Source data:
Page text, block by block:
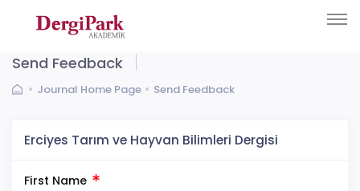
Send Feedback
Journal Home Page Send Feedback
Erciyes Tarım ve Hayvan Bilimleri Dergisi
First Name
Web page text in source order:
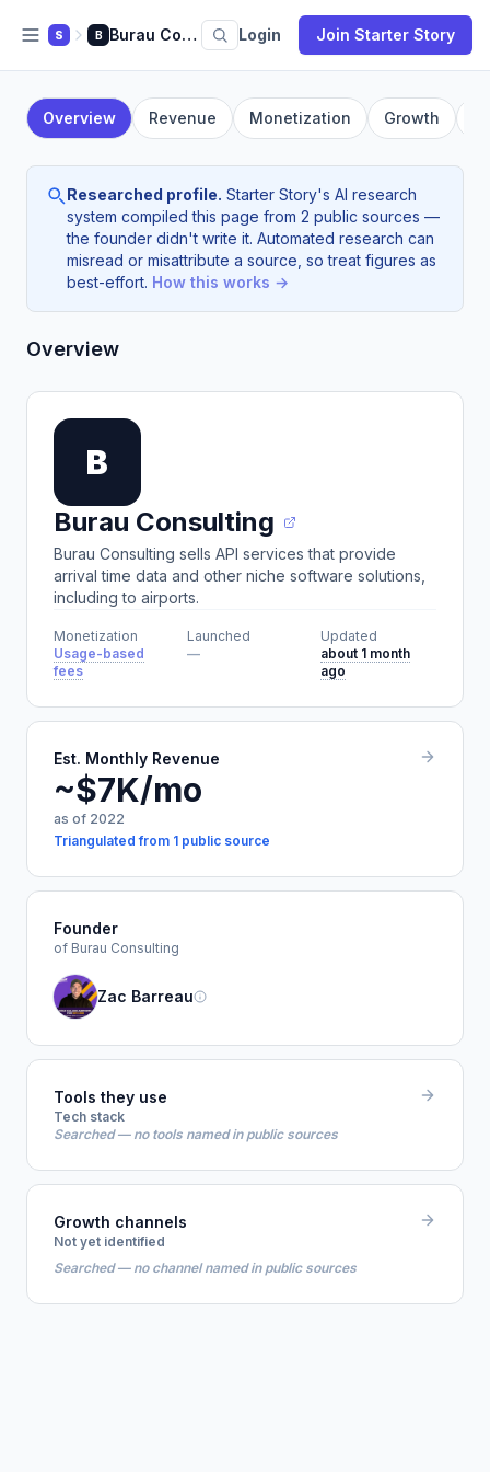
S B Burau Consulting Login Join Starter Story
Overview Revenue Monetization Growth
Researched profile. Starter Story's AI research
system compiled this page from 2 public sources —
the founder didn't write it. Automated research can
misread or misattribute a source, so treat figures as
best-effort. How this works →
Overview
B
Burau Consulting
Burau Consulting sells API services that provide
arrival time data and other niche software solutions,
including to airports.
Monetization
Usage-based
fees
Launched
—
Updated
about 1 month
ago
Est. Monthly Revenue
~$7K/mo
as of 2022
Triangulated from 1 public source
Founder
of Burau Consulting
Zac Barreau
Tools they use
Tech stack
Searched — no tools named in public sources
Growth channels
Not yet identified
Searched — no channel named in public sources
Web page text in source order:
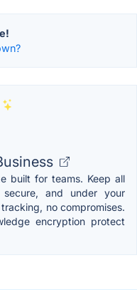
built for teams. Keep all
and under your
no compromises.
encryption protect
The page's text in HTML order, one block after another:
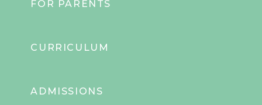
FOR PARENTS
CURRICULUM
ADMISSIONS
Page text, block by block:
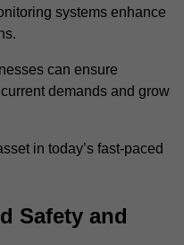
systems enhance
can ensure
demands and grow
in today’s fast-paced
Safety and

Task description: Are you able to set down all the lines above exactly, without any pictures?

Reply to the task:
Page text, block by block:
Send Feedback
Journal Home Page Send Feedback
Erciyes Tarım ve Hayvan Bilimleri Dergisi
First Name
Web page text in source order:
S B Burau Consulting Login Join Starter Story
Overview Revenue Monetization Growth
Researched profile. Starter Story's AI research
system compiled this page from 2 public sources —
the founder didn't write it. Automated research can
misread or misattribute a source, so treat figures as
best-effort. How this works →
Overview
B
Burau Consulting
Burau Consulting sells API services that provide
arrival time data and other niche software solutions,
including to airports.
Monetization
Usage-based
fees
Launched
—
Updated
about 1 month
ago
Est. Monthly Revenue
~$7K/mo
as of 2022
Triangulated from 1 public source
Founder
of Burau Consulting
Zac Barreau
Tools they use
Tech stack
Searched — no tools named in public sources
Growth channels
Not yet identified
Searched — no channel named in public sources
Web page text in source order:
built for teams. Keep all
and under your
no compromises.
encryption protect
The page's text in HTML order, one block after another:
FOR PARENTS
CURRICULUM
ADMISSIONS
Page text, block by block:
systems enhance
can ensure
demands and grow
in today’s fast-paced
Safety and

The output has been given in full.